The Big Green Golem was flailing blinded by the blanket & threw his arms about landing the witch in the jaw. She went flying to the floor & Mark took advantage of the mishap by throwing himself & holding her arms down. "Oh my, my my", stammered the Tinman. "Help me out!" shouted Mark top lung. Scarecrow grabbed the witches bony arms helping Mark to keep the witch from escaping. "Let Go of Me!!" Screamed the Foul Witch. "Get them Off of Me Techie!" she Demanded. "Uh....." began Techie as he stood motionless. "Get that rope Lion so we can tie her up!", said Mark. "Let Go of Me!", Cursed the witch. "Not on your Life!" answered Mark. The Green Golem fell with the blanket still stuck on his green slimy body. "You Big Oaf!" Techie said disappointed to his Failed monster. "Let Me GO!! Demanded the Witch, "You'll Be Sorry!" she spewed. Together they tied her up with the rope until she was motionless. Techie pulled the blanket from the Golem & ran out the door with his Big Oaf trailing him. "You little Traitor!" Screamed the witch at him, "I'll get you my little Techie Poo! And You'll be Sorry!"

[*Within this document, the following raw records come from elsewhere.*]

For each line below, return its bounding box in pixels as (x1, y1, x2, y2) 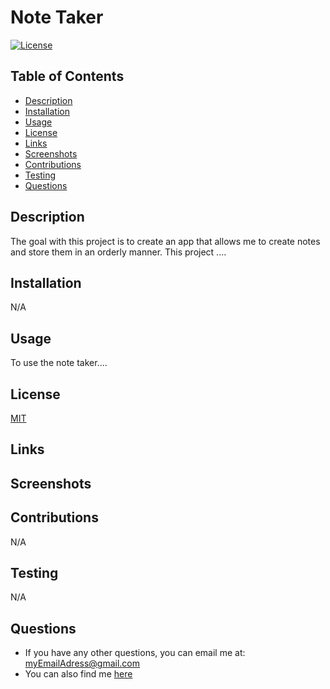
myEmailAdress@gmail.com (24, 657, 141, 670)
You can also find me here (24, 668, 133, 680)
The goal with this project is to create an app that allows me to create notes (10, 235, 321, 247)
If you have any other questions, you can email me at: (24, 647, 246, 659)
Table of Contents (10, 68, 125, 85)
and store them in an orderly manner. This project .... (10, 246, 227, 258)
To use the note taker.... (10, 357, 108, 369)
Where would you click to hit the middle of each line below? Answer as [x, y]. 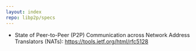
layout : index [24, 12]
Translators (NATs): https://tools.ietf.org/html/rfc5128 [81, 41]
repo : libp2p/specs [31, 18]
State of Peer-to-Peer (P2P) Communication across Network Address [102, 35]
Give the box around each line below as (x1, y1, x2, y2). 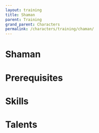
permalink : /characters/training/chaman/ (5, 27, 94, 32)
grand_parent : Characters (5, 21, 60, 27)
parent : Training (5, 17, 42, 22)
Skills (5, 95, 29, 107)
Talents (5, 119, 38, 130)
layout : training (5, 7, 42, 13)
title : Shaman (5, 12, 36, 17)
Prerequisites (5, 72, 63, 83)
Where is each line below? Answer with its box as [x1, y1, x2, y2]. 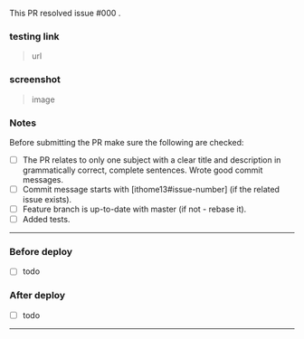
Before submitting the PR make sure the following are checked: [9, 137, 244, 147]
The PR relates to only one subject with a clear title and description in [22, 154, 281, 165]
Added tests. [22, 214, 71, 225]
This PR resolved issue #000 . [9, 8, 121, 18]
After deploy [9, 289, 66, 302]
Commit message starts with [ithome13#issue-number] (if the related [22, 184, 280, 194]
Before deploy [9, 246, 73, 259]
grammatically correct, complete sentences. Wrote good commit [22, 165, 263, 175]
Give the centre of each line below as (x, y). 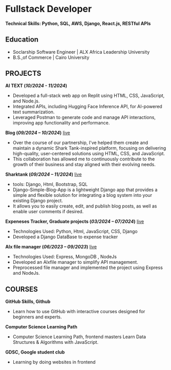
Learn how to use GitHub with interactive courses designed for (79, 312)
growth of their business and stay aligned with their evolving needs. (84, 165)
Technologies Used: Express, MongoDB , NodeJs (65, 257)
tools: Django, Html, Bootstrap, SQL (50, 184)
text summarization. (34, 112)
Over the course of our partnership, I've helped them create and (80, 143)
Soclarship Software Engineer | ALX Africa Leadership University (81, 52)
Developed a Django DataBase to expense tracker (65, 237)
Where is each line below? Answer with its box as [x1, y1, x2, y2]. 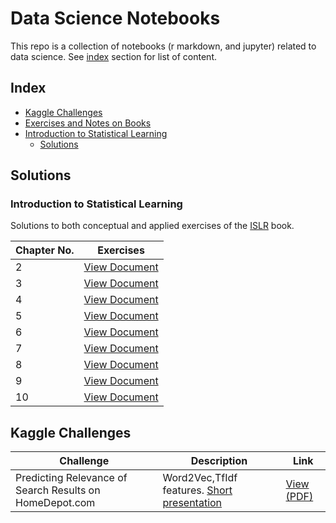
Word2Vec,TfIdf [162, 471, 238, 485]
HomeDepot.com [15, 496, 96, 510]
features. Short [162, 483, 233, 497]
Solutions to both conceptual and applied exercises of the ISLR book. [10, 220, 295, 232]
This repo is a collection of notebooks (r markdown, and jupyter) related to [10, 40, 317, 52]
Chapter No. [15, 243, 75, 257]
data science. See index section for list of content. [10, 50, 217, 62]
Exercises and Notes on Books [24, 117, 152, 129]
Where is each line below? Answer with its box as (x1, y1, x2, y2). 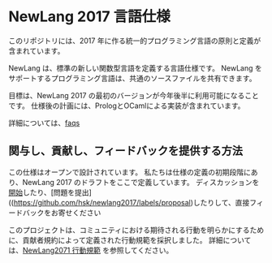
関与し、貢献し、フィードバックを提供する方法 (8, 144, 244, 158)
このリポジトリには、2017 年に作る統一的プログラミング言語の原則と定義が (8, 36, 261, 45)
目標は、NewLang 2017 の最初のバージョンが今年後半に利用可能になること (8, 90, 260, 100)
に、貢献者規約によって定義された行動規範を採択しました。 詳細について (8, 235, 252, 244)
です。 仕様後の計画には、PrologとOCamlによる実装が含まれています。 (8, 101, 245, 110)
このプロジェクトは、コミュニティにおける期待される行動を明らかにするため (8, 225, 265, 235)
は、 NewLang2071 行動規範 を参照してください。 (8, 245, 174, 255)
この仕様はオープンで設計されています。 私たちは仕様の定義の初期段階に (8, 167, 252, 177)
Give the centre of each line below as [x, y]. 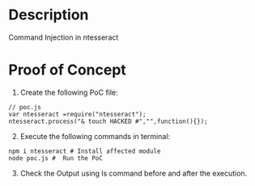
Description [49, 15]
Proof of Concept [68, 70]
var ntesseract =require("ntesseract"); [78, 114]
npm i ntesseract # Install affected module [85, 151]
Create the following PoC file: [69, 92]
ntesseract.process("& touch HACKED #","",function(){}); [108, 121]
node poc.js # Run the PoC [56, 158]
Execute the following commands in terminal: [95, 136]
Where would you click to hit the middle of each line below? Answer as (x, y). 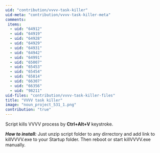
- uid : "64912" (26, 29)
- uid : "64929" (26, 43)
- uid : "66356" (26, 86)
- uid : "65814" (26, 76)
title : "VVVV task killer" (34, 100)
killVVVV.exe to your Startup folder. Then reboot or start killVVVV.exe (78, 139)
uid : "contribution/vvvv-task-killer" (47, 10)
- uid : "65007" (26, 62)

"Just like the enzymes in the stomach of man can disintigrate those nano butter & jam men, this microwave produces powerfully mastered radioactivy designed to disintegrate atomic nuclei and nano robots," said the Scarecrow off the top of his head. "Wow", he added, "It sure is good to have a brain!" "Yes", agreed Mark, "And look at this!" "It's the microwave oven that is diagrammed in the blueprints. I guess Techie built it as a back up just in case he needed to destroy the nanorobots if they got out of hand." "It's rather large isn't it?" asked the Tinman. "Do you think this is the oven that those kids threw the first witch into?" quivered the lion. "Quite possible", replied Mark, as he took a look inside of it. "We got the data", said the Lion cowardly, "Can we go now?" "Please." Just as they were about to leave in walks the Green Golem. "Aaaaahh!" howled the Lion in fear as he ran & jumped into the arms of Mark. Mark put him down and Tinman drew his axe in defense, when in walked Techie & the Ugly Witch.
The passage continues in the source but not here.